Dataset items:
══════════════════════════════

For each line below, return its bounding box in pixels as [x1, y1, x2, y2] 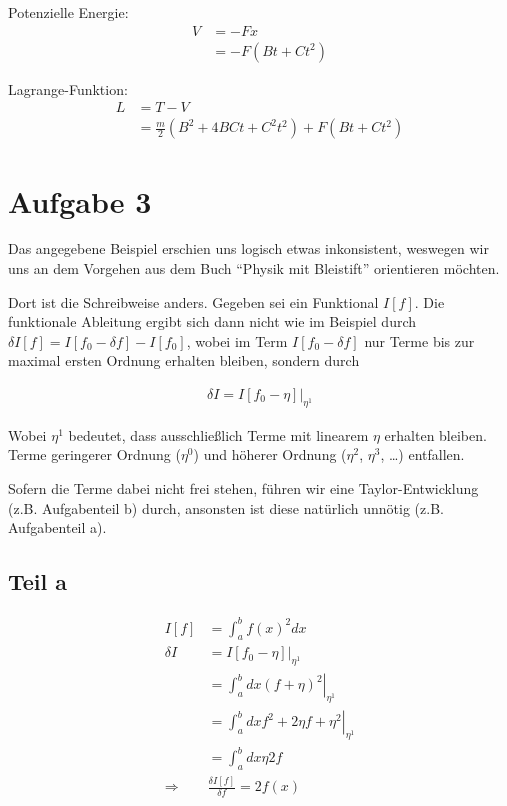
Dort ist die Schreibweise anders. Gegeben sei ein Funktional [8, 291, 379, 312]
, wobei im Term [186, 330, 288, 351]
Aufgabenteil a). [8, 517, 107, 538]
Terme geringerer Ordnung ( [8, 444, 181, 465]
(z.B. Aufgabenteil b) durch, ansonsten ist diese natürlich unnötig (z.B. [8, 497, 444, 518]
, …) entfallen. [380, 444, 465, 465]
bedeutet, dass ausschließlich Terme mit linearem [68, 424, 369, 445]
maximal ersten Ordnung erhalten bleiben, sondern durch [8, 350, 360, 371]

══════════════════════════════

Please go through the data above and copy each line containing the word "Aufgabenteil".

Aufgabenteil a). [8, 517, 107, 538]
(z.B. Aufgabenteil b) durch, ansonsten ist diese natürlich unnötig (z.B. [8, 497, 444, 518]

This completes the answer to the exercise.